= Work order =
Where a line of the listing below includes the word "marginal", reproduce that line.

= Provided data =
........

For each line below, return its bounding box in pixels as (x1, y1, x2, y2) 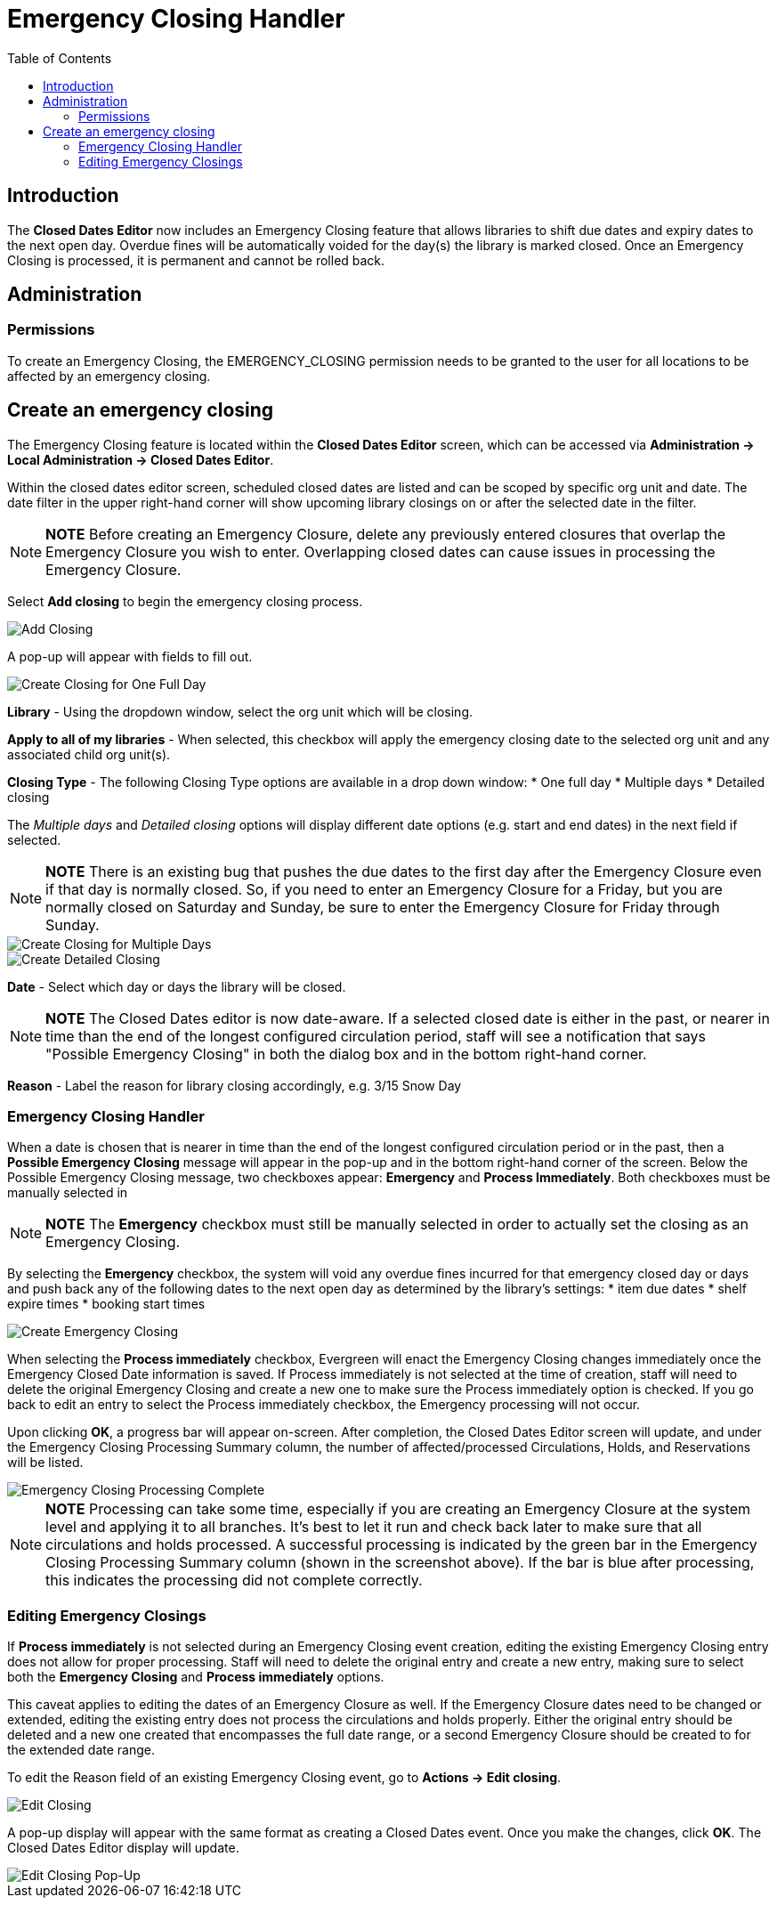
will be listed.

........

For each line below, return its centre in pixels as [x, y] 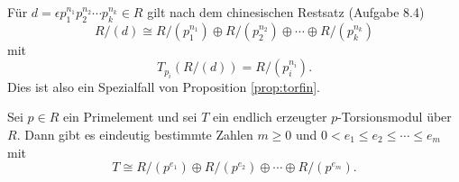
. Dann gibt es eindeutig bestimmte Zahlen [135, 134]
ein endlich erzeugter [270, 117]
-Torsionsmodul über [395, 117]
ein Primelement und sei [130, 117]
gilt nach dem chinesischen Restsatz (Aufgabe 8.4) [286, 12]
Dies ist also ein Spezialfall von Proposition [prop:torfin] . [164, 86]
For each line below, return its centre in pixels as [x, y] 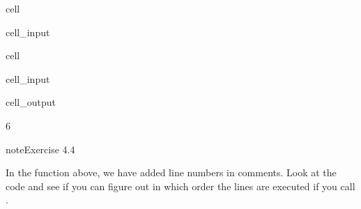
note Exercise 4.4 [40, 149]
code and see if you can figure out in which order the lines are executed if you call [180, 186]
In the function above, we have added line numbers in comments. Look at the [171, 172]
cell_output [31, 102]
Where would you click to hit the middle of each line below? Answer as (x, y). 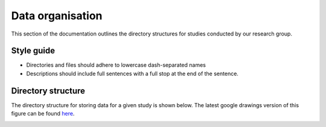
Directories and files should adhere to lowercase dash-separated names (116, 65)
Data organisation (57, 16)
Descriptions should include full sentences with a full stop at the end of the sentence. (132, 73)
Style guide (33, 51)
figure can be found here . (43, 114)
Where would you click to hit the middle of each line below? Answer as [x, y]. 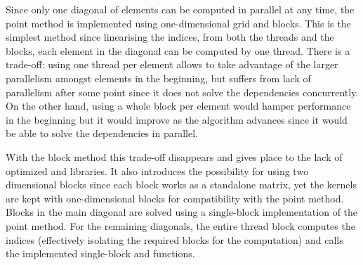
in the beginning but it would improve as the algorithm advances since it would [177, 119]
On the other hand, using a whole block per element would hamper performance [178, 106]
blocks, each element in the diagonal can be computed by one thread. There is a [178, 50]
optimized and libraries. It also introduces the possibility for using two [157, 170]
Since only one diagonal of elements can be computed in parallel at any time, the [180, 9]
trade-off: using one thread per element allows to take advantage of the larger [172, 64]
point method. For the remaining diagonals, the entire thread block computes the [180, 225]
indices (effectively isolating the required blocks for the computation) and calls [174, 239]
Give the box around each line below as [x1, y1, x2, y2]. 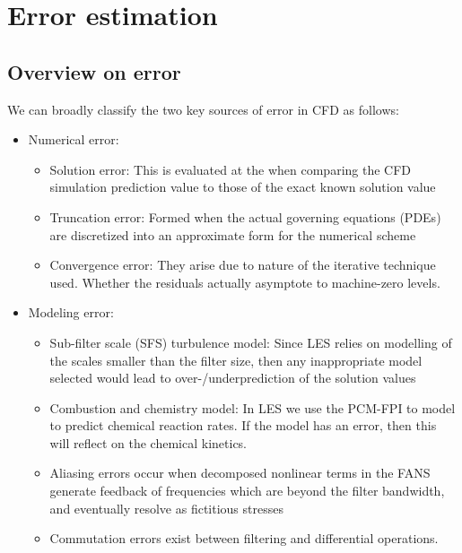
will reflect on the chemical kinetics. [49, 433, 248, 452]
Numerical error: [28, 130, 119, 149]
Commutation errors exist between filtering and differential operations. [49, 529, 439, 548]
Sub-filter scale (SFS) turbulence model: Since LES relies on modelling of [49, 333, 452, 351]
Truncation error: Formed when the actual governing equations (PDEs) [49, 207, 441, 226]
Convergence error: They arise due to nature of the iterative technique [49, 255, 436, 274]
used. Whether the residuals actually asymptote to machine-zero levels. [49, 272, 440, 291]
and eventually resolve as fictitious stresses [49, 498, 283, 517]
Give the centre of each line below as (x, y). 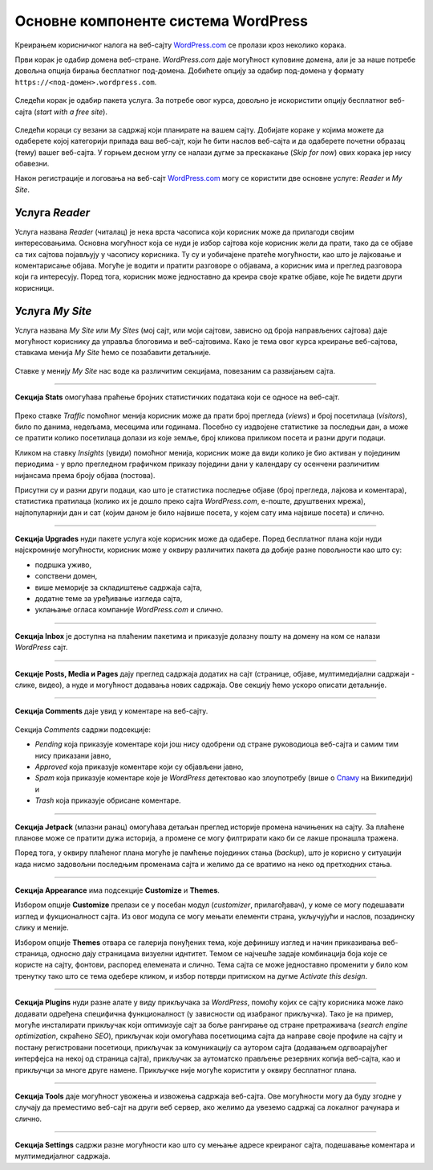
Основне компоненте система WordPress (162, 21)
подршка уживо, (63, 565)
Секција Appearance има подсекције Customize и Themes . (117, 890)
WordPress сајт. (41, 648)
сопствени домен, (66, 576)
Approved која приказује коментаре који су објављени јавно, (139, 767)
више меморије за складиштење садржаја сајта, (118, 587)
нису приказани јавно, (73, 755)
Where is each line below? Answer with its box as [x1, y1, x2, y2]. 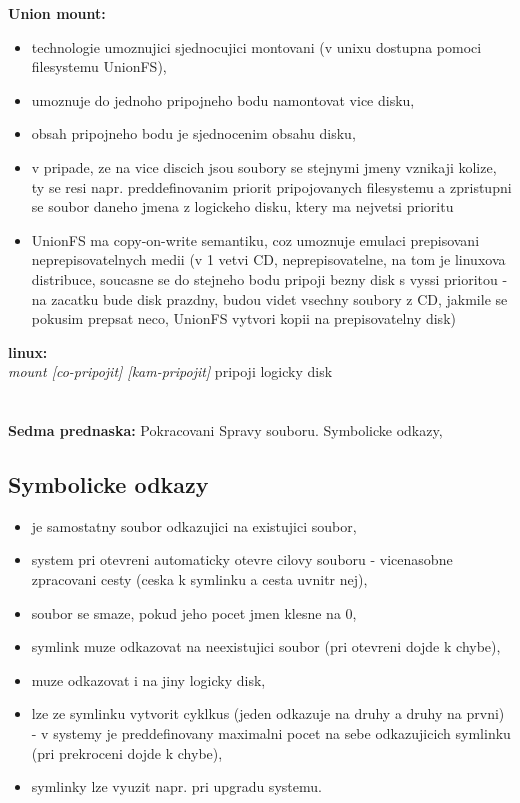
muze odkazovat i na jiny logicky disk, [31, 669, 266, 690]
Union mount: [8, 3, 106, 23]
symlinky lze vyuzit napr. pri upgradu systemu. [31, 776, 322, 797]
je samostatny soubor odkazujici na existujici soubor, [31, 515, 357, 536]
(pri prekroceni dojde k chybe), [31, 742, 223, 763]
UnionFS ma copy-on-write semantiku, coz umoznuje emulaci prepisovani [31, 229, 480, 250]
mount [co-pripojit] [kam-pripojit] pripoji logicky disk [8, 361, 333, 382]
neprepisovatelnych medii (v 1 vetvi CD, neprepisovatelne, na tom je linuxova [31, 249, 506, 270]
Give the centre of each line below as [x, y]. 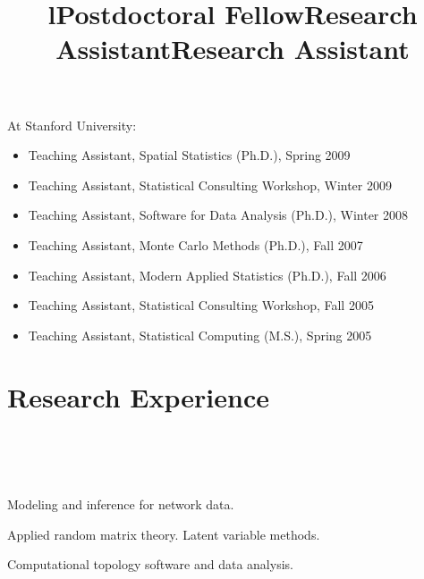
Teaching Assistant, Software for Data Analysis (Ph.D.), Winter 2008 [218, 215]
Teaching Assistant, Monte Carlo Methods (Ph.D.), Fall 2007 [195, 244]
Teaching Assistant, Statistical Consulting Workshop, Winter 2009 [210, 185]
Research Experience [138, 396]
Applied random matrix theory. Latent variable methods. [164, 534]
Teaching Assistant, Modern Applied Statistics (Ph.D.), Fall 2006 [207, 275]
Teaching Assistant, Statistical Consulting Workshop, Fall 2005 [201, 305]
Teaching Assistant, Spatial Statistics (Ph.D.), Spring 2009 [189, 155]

........

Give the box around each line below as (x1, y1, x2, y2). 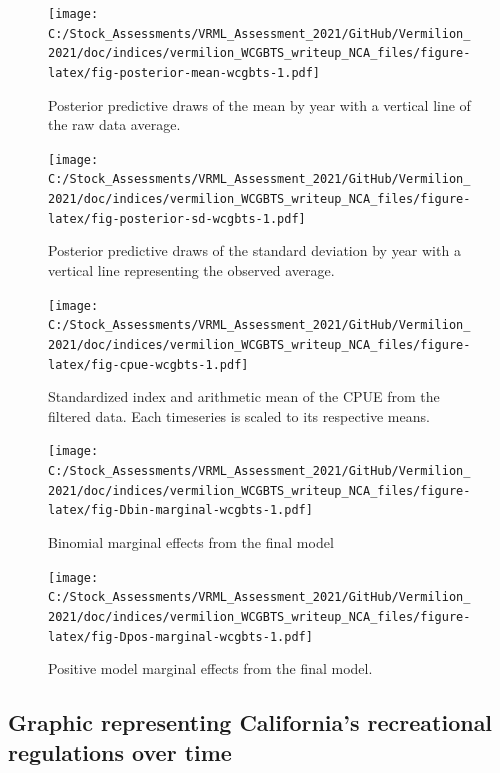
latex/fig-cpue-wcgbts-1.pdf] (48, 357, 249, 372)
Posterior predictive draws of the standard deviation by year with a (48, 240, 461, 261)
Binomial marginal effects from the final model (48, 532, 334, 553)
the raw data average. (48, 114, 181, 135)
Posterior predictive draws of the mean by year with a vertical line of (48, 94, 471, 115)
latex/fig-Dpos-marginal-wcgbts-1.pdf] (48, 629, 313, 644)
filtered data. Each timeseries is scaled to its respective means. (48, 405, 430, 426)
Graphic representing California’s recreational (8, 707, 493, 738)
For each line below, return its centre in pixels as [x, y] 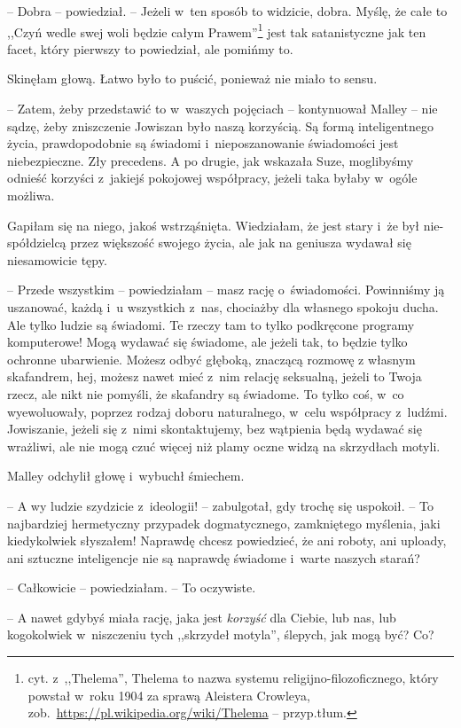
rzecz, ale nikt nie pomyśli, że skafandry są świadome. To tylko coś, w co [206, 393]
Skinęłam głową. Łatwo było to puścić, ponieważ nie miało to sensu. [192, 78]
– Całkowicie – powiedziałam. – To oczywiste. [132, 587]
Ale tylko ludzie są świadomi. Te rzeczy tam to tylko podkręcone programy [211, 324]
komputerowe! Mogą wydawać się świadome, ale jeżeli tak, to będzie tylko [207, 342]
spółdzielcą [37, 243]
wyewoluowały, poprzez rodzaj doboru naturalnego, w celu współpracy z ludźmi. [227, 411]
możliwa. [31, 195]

........

= Answer box =
Binomial marginal effects from the final model (48, 532, 334, 553)
latex/fig-Dpos-marginal-wcgbts-1.pdf] (48, 629, 313, 644)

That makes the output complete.